Greening high school
An L.A.-area school features an eco-activist curriculum, drought-resistant gardens and healthier vending machines!

When education issues make headlines in Los Angeles, the subject’s often bad nutrition and obesity at best and deleterious budget cuts at worst. So visiting Environmental Charter High School in Lawndale, Calif., is like stepping into an unexpectedly healthy green oasis — with organic fruit trees, compost bins for food waste and a healthier vending machine with lots of organic options!

ECHS has an eco-curriculum of environmental education and activism called Green Ambassadors — and signs of this green-minded thinking can be seen all over the small campus. Students can eat their lunch on benches designed into drought-resistant gardens — or by a seasonal stream that doubles as a natural flood deterrent that recharges the local aquifer — or on the recycled concrete seats of an outdoor amphitheater. Post-meal, students throw what can’t be recycled or composted into bins appropriately-labeled “Landfill.”

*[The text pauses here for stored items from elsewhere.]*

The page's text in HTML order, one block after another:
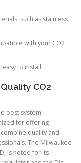
such as stainless
with your CO2
to install.
CO2
best system
for offering
quality and
The Milwaukee
is noted for its
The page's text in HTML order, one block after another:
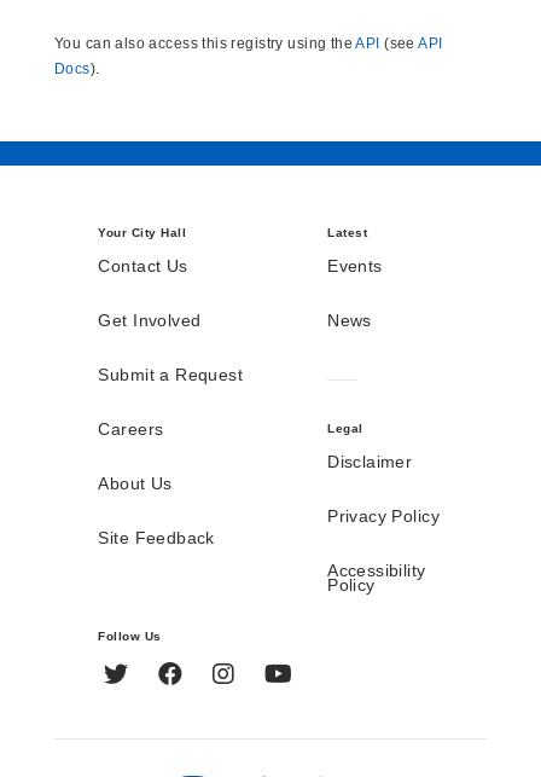
You can also access this registry using theAPI (seeAPI
Docs).
Your City Hall
Contact Us
Get Involved
Submit a Request
Careers
About Us
Site Feedback
Latest
Events
News
Legal
Disclaimer
Privacy Policy
Accessibility
Policy
Follow Us
Twitter FacebookInstagram
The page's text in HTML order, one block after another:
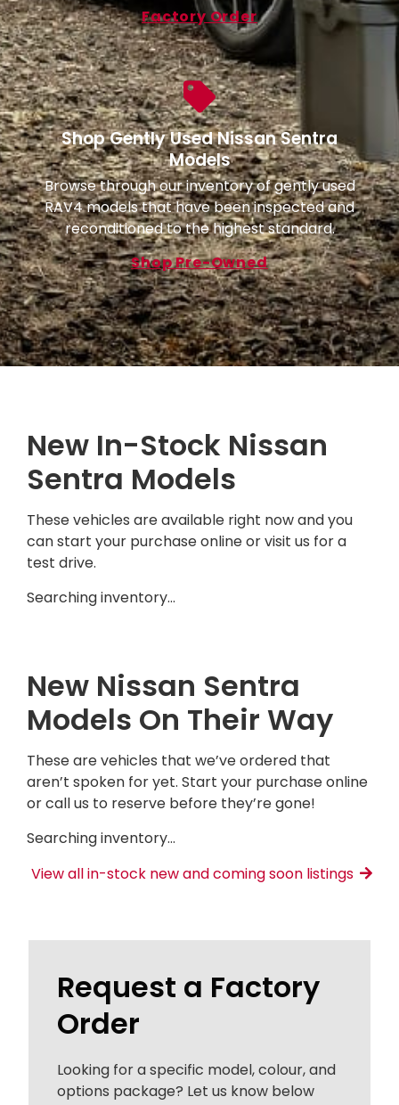
Factory Order
Shop Gently Used Nissan Sentra
Models
Browse through our inventory of gently used
RAV4 models that have been inspected and
reconditioned to the highest standard.
Shop Pre-Owned
New In-Stock Nissan
Sentra Models
These vehicles are available right now and you
can start your purchase online or visit us for a
test drive.
Searching inventory…
New Nissan Sentra
Models On Their Way
These are vehicles that we’ve ordered that
aren’t spoken for yet. Start your purchase online
or call us to reserve before they’re gone!
Searching inventory…
View all in-stock new and coming soon listings
Request a Factory
Order
Looking for a specific model, colour, and
options package? Let us know below
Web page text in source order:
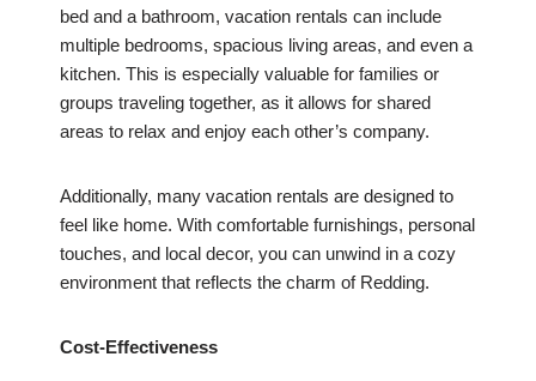
bed and a bathroom, vacation rentals can include
multiple bedrooms, spacious living areas, and even a
kitchen. This is especially valuable for families or
groups traveling together, as it allows for shared
areas to relax and enjoy each other’s company.
Additionally, many vacation rentals are designed to
feel like home. With comfortable furnishings, personal
touches, and local decor, you can unwind in a cozy
environment that reflects the charm of Redding.
Cost-Effectiveness
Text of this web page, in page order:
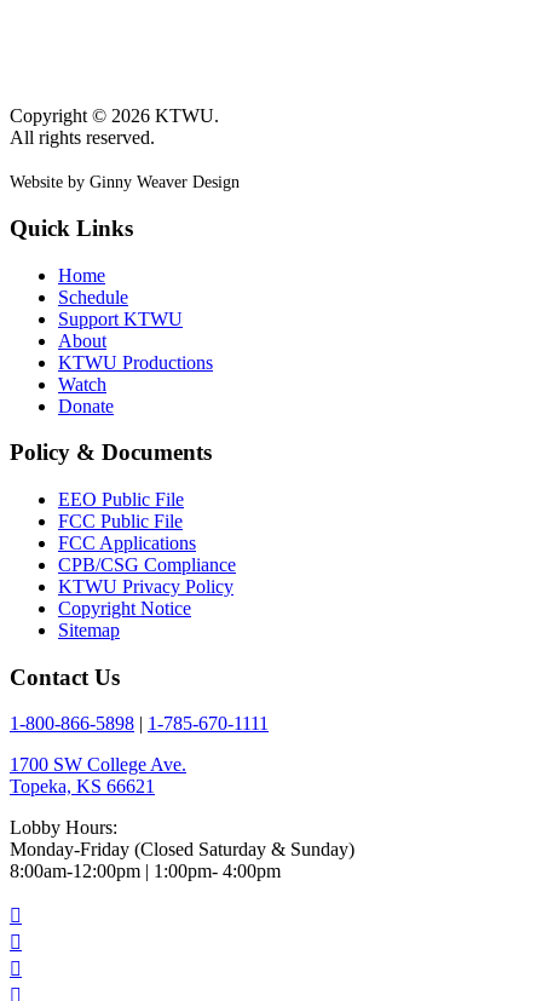
Copyright © 2026 KTWU.
All rights reserved.
Website by Ginny Weaver Design
Quick Links
Home
Schedule
Support KTWU
About
KTWU Productions
Watch
Donate
Policy & Documents
EEO Public File
FCC Public File
FCC Applications
CPB/CSG Compliance
KTWU Privacy Policy
Copyright Notice
Sitemap
Contact Us
1-800-866-5898
1-785-670-1111
1700 SW College Ave.
Topeka, KS 66621
Lobby Hours:
Monday-Friday (Closed Saturday & Sunday)
8:00am-12:00pm | 1:00pm- 4:00pm
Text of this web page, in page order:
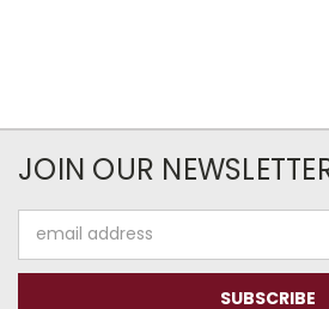
JOIN OUR
Address
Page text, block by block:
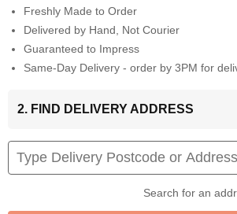
Freshly Made to Order
Delivered by Hand, Not Courier
Guaranteed to Impress
Same-Day Delivery - order by 3PM for
2. FIND DELIVERY ADDRESS
Search for an
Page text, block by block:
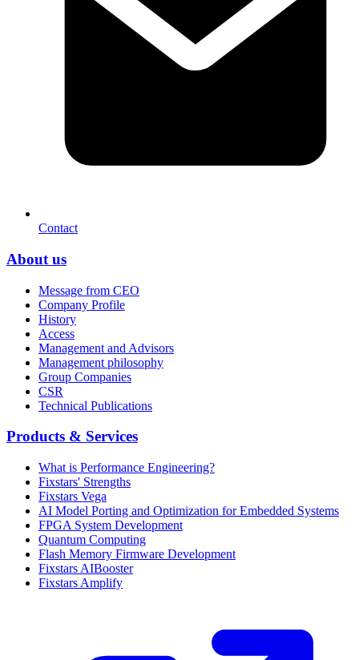
Contact
About us
Message from CEO
Company Profile
History
Access
Management and Advisors
Management philosophy
Group Companies
CSR
Technical Publications
Products & Services
What is Performance Engineering?
Fixstars' Strengths
Fixstars Vega
AI Model Porting and Optimization for Embedded Systems
FPGA System Development
Quantum Computing
Flash Memory Firmware Development
Fixstars AIBooster
Fixstars Amplify
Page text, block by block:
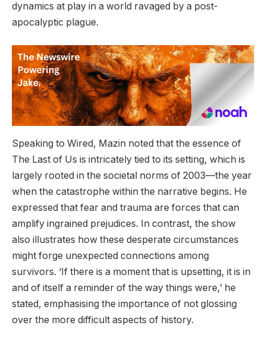
dynamics at play in a world ravaged by a post-
apocalyptic plague.
Speaking to Wired, Mazin noted that the essence of
The Last of Us is intricately tied to its setting, which is
largely rooted in the societal norms of 2003—the year
when the catastrophe within the narrative begins. He
expressed that fear and trauma are forces that can
amplify ingrained prejudices. In contrast, the show
also illustrates how these desperate circumstances
might forge unexpected connections among
survivors. ‘If there is a moment that is upsetting, it is in
and of itself a reminder of the way things were,’ he
stated, emphasising the importance of not glossing
over the more difficult aspects of history.
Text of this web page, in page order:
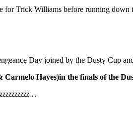
Trick Williams before running down
Day joined by the Dusty Cup
Carmelo Hayes)in the finals of the
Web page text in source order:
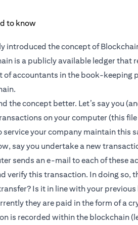
introduced the concept of
is a publicly available ledger that
accountants in the book-keeping
the concept better. Let’s say you
on your computer (this
your company maintain this
say you undertake a new
sends an e-mail to each of these
verify this transaction. In doing so,
Is it in line with your
they are paid in the form of a
is recorded within the blockchain

Sundance Channel viewers may have seen the Green Ambassadors in action on a “Big Ideas for a Small Planet” episode a couple years ago. Students working on an “Rise Above Plastics” program built boats out of discarded plastics and floated them down Ballona Creek!

Environmental Charter High School’s open to all high school students in L.A. County. Want to find a similar school in your neighborhood? Visit Green Charter Schools, an organization that supports the “establishment, enhancement and advancement of charter schools with environment-focused educational programs and practices,” for a list of like-minded green schools.